CTX PROTECTION SOCIALE, 28 novembre 2024 — 23/01207
Texte intégral
MINUTE : 24/ DOSSIER : N° RG 23/01207 - N° Portalis DBX4-W-B7H-SOLF AFFAIRE : [E] [R] / [4] NAC : 89A
TRIBUNAL JUDICIAIRE DE TOULOUSE
POLE SOCIAL
JUGEMENT DU 28 NOVEMBRE 2024
COMPOSITION DU TRIBUNAL lors des débats et du délibéré :
Président Odile BARRAL, Magistrat honoraire statuant en qualité de juge unique conformément à l’article 17 - VIII du décret n° 2018-928 du 29 octobre 2018, en l’absence d’un assesseur et avec l’accord des parties ;
Assesseur Sylvie DORET, Collège employeur du régime général
Greffier Sophie FRUGIER, lors des débats et du prononcé
DEMANDERESSE
Madame [E] [R], demeurant [Adresse 1]
comparante en personne assistée de la [5]
DEFENDERESSE
[4], dont le siège social est sis [Adresse 6]
représentée par Mme [K] [W] munie d’un pouvoir spécial
DEBATS : en audience publique du 10 Octobre 2024
MIS EN DELIBERE au 14 Novembre 2024 puis prorogé au 28 Novembre 2024
JUGEMENT : signé par le président et le greffier et mis à disposition le 28 Novembre 2024 FAITS, PROCEDURE, MOYENS ET PRETENTIONS
A la suite d'un accident du travail survenu le 18 septembre 2020 madame [R] s'est vue notifier par la [3] le 1er mars 2023 l'attribution d'un taux d'incapacité permanente partielle de 15 % pour " présence de douleurs alléguées permanentes de la cheville et du pied gauche ; l'intensité douloureuse est légère au repos et se majore lors de la marche ou de la position debout. L'extension est déficitaire de 20° environ par rapport à la cheville droite ".

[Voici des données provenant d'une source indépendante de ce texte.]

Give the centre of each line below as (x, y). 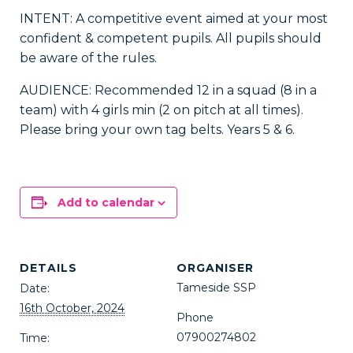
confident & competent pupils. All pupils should (171, 38)
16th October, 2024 (72, 308)
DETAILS (48, 268)
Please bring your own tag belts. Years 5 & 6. (157, 130)
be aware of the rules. (88, 58)
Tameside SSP (216, 288)
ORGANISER (215, 268)
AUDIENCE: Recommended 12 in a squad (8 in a (168, 90)
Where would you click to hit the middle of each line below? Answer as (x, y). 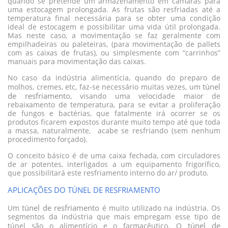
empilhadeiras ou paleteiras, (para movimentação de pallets (114, 45)
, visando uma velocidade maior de (145, 96)
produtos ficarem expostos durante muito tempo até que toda (114, 122)
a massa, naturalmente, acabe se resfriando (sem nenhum (114, 131)
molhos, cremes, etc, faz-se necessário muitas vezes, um (105, 87)
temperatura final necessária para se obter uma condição (114, 19)
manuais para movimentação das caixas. (79, 62)
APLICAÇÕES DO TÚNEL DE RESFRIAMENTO (84, 190)
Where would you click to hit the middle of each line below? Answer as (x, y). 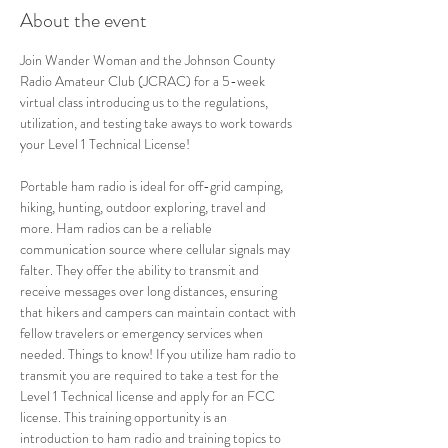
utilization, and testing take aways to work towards (157, 123)
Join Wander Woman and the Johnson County (149, 60)
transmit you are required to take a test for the (151, 375)
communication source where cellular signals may (156, 249)
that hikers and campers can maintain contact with (159, 312)
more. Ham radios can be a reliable (117, 228)
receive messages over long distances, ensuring (150, 291)
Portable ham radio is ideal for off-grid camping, (153, 186)
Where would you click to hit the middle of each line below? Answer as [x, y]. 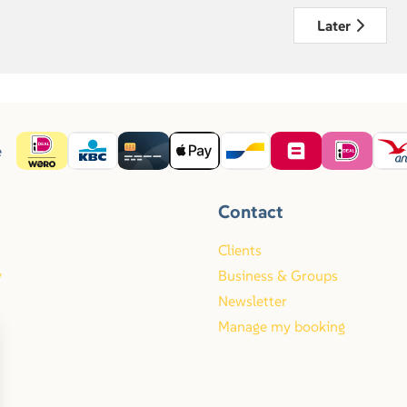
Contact [251, 212]
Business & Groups [278, 276]
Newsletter [253, 301]
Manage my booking [282, 327]
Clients [240, 250]
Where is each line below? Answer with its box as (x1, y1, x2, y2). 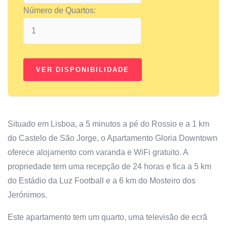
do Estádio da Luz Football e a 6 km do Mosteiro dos (8, 176, 196, 185)
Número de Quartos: (23, 6, 96, 15)
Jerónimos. (8, 191, 47, 200)
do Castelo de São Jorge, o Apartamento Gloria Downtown (8, 134, 217, 143)
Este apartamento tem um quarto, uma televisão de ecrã (8, 213, 207, 222)
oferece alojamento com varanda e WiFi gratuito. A (8, 148, 188, 157)
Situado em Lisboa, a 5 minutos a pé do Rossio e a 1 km (8, 120, 209, 129)
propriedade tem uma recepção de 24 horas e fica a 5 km (8, 162, 211, 171)
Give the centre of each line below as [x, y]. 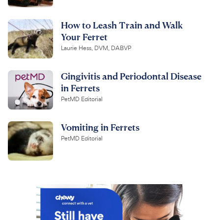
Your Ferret [84, 37]
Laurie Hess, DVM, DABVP [96, 48]
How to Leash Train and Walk [122, 25]
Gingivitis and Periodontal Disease [131, 76]
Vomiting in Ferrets [100, 127]
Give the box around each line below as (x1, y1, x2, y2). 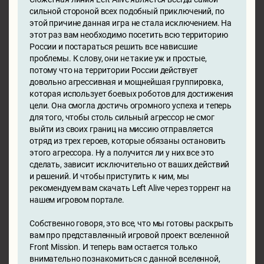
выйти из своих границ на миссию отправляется (29, 124, 213, 134)
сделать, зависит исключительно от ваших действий (29, 159, 230, 169)
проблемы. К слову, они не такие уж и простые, (29, 53, 207, 63)
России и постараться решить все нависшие (29, 41, 197, 51)
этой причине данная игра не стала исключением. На (29, 18, 232, 28)
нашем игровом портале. (29, 194, 124, 204)
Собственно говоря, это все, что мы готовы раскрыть (29, 218, 233, 228)
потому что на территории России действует (29, 65, 199, 75)
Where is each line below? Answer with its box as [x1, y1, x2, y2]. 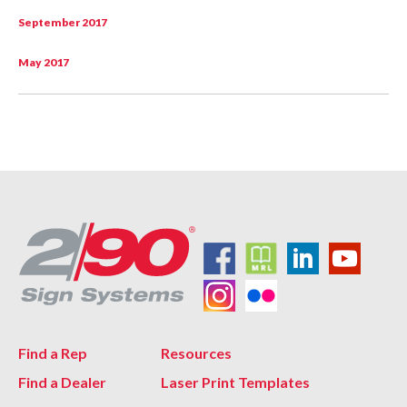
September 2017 [18, 15, 108, 30]
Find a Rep [18, 344, 87, 362]
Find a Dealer [18, 373, 106, 392]
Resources [161, 344, 232, 362]
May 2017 [18, 55, 70, 69]
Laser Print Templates [161, 373, 310, 392]
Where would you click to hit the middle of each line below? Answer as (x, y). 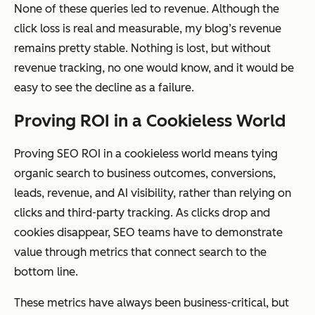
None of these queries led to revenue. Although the (147, 9)
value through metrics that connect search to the (140, 252)
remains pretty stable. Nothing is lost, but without (142, 49)
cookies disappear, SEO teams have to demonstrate (148, 233)
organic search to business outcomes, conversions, (145, 174)
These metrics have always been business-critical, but (152, 303)
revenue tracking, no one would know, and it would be (154, 68)
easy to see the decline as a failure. (104, 88)
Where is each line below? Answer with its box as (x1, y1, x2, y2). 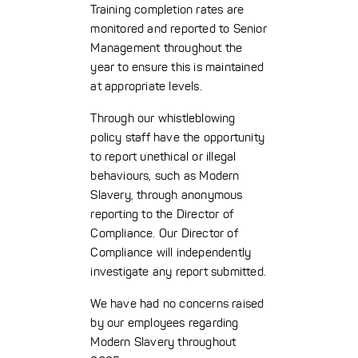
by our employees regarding (90, 315, 239, 331)
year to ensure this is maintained (90, 59, 264, 75)
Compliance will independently (90, 245, 252, 261)
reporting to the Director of (90, 206, 233, 222)
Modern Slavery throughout (90, 334, 237, 350)
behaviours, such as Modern (90, 168, 240, 184)
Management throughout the (90, 40, 243, 56)
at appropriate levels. (90, 78, 202, 94)
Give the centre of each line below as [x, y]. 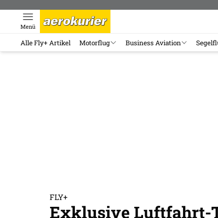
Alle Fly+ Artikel [45, 43]
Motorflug [95, 43]
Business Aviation [153, 43]
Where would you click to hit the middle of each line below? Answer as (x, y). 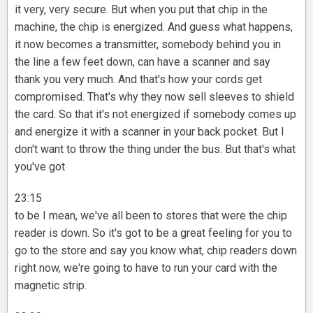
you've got (40, 167)
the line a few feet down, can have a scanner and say (143, 62)
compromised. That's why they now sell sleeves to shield (154, 97)
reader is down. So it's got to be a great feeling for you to (153, 233)
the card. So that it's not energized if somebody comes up (155, 115)
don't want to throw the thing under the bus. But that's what (155, 150)
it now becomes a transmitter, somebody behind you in (148, 45)
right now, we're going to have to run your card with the (146, 268)
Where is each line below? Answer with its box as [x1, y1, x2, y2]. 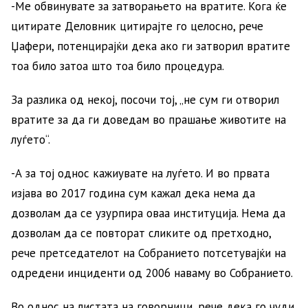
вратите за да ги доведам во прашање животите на [11, 111, 286, 127]
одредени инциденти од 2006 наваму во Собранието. [11, 265, 293, 280]
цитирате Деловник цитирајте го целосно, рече [11, 18, 263, 34]
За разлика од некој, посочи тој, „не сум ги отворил [11, 91, 279, 107]
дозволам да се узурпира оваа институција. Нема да [11, 205, 285, 221]
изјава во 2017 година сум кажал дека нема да [11, 185, 255, 201]
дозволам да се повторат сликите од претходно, [11, 225, 271, 241]
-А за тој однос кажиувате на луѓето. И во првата [11, 165, 269, 181]

Madame [R] a contesté cette décision devant la commission de recours amiable de la [2].
La commission médicale de recours amiable a confirmé la décision le 19 septembre 2023.
Le 9 octobre 2023 madame [R] a saisi le pôle social du tribunal judiciaire pour contester le taux d'incapacité retenu se voir reconnaître un taux d'incidence professionnelle, et pour voir ordonner une consultation médicale à l'audience.

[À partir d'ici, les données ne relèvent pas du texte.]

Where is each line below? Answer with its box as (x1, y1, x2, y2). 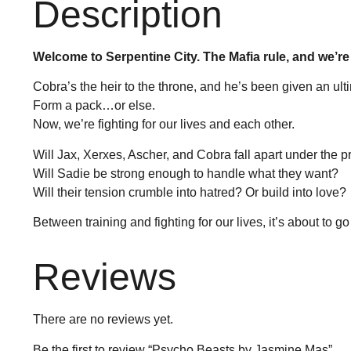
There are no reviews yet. (33, 313, 173, 327)
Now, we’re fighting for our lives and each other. (33, 118, 295, 132)
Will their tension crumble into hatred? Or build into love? (33, 185, 346, 199)
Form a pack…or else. (33, 99, 155, 113)
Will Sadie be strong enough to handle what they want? (33, 166, 338, 180)
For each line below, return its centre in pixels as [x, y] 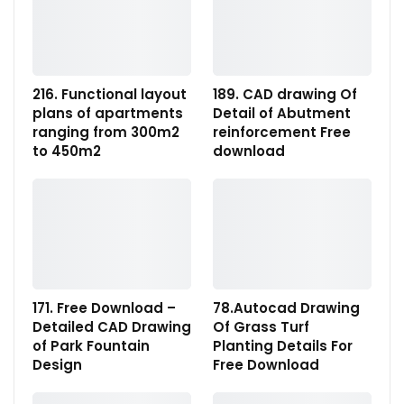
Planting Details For [283, 346]
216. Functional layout [110, 94]
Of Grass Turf [261, 327]
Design [57, 365]
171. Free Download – [104, 308]
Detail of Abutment [282, 113]
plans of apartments [108, 113]
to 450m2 [67, 151]
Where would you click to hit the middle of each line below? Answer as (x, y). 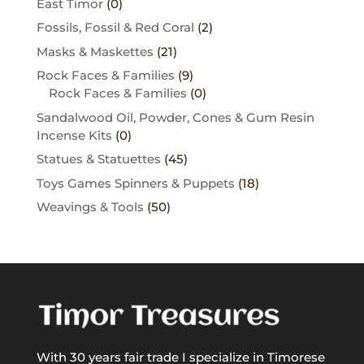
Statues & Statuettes (98, 159)
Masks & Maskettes (95, 51)
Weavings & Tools (90, 207)
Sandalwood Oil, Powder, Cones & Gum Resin (175, 117)
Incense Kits (74, 135)
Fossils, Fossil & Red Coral (115, 28)
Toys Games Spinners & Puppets (135, 183)
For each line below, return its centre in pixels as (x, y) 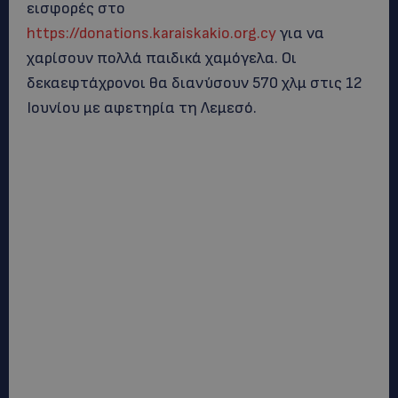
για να (300, 33)
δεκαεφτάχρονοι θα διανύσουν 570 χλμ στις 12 (195, 83)
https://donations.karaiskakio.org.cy (151, 33)
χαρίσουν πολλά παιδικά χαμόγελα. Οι (162, 58)
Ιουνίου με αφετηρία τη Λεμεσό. (142, 108)
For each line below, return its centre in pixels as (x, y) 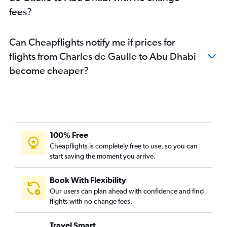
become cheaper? (49, 70)
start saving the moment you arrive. (103, 156)
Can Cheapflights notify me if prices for (92, 42)
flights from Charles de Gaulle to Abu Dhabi (103, 56)
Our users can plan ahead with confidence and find (127, 191)
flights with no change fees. (91, 201)
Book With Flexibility (88, 180)
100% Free (69, 135)
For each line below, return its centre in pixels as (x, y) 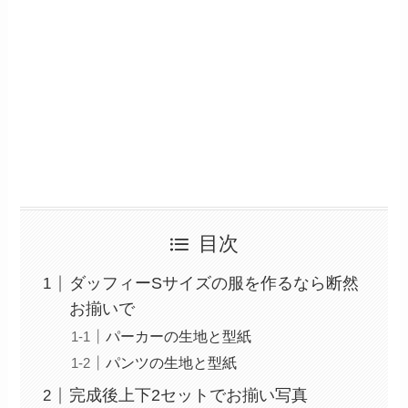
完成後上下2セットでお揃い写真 (189, 396)
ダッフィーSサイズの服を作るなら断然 (214, 284)
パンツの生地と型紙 (172, 363)
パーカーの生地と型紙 (179, 337)
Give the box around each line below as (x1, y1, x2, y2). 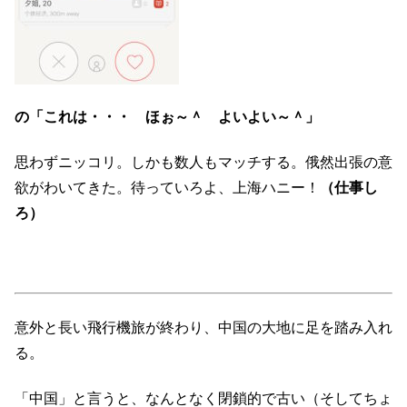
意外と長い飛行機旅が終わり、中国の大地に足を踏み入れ (15, 319, 392, 335)
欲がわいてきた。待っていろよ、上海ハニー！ (15, 180, 320, 196)
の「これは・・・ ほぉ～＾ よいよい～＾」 (15, 109, 320, 124)
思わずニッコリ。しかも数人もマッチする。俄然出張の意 (15, 154, 392, 171)
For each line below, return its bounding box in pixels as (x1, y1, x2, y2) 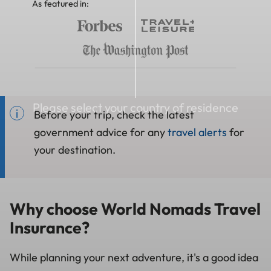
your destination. (34, 142, 116, 157)
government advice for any (34, 125, 168, 139)
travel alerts (168, 125, 227, 139)
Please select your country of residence (33, 99, 238, 115)
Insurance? (10, 217, 90, 238)
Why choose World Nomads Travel (10, 198, 261, 219)
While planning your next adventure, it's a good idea (10, 250, 258, 264)
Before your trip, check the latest (34, 107, 194, 122)
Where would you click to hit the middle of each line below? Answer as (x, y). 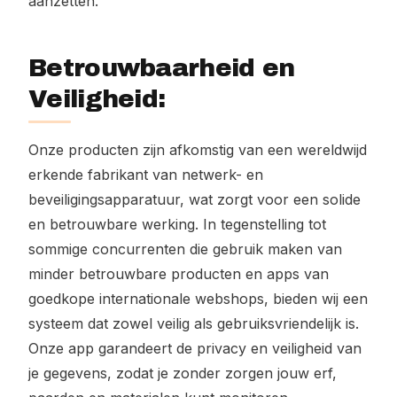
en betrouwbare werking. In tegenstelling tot (177, 224)
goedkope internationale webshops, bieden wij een (198, 299)
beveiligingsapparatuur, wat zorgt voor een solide (195, 199)
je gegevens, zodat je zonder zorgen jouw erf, (183, 373)
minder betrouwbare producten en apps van (179, 274)
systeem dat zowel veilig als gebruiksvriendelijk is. (194, 323)
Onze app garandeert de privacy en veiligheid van (195, 348)
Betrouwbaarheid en (162, 68)
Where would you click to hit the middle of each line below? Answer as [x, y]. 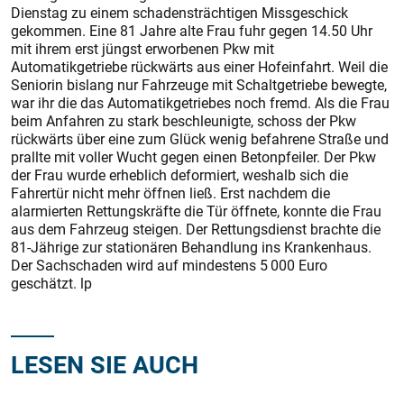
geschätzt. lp [51, 283]
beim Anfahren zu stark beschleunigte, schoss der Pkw [184, 121]
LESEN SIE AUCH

Elle indique avoir été licenciée pour inaptitude et ne pas pouvoir retrouver un emploi au vu de son âge, en soulignant que l'avis d'inaptitude a été rendu dans la semaine qui a suivi la consolidation.
La [2] s'est opposée à la consultation en indiquant que le médecin conseil avait retenu le taux maximum du barème compris entre 10 et 15 % et à l'attribution d'un taux d'incidence professionnelle dans la mesure où le lien entre l'accident du travail et e licenciement pour inaptitude n'était pas prouvé, la demanderesse ayant eu antérieurement un premier accident du travail en 2015 pour lequel elle percevait déjà une autre rente d'accident du travail.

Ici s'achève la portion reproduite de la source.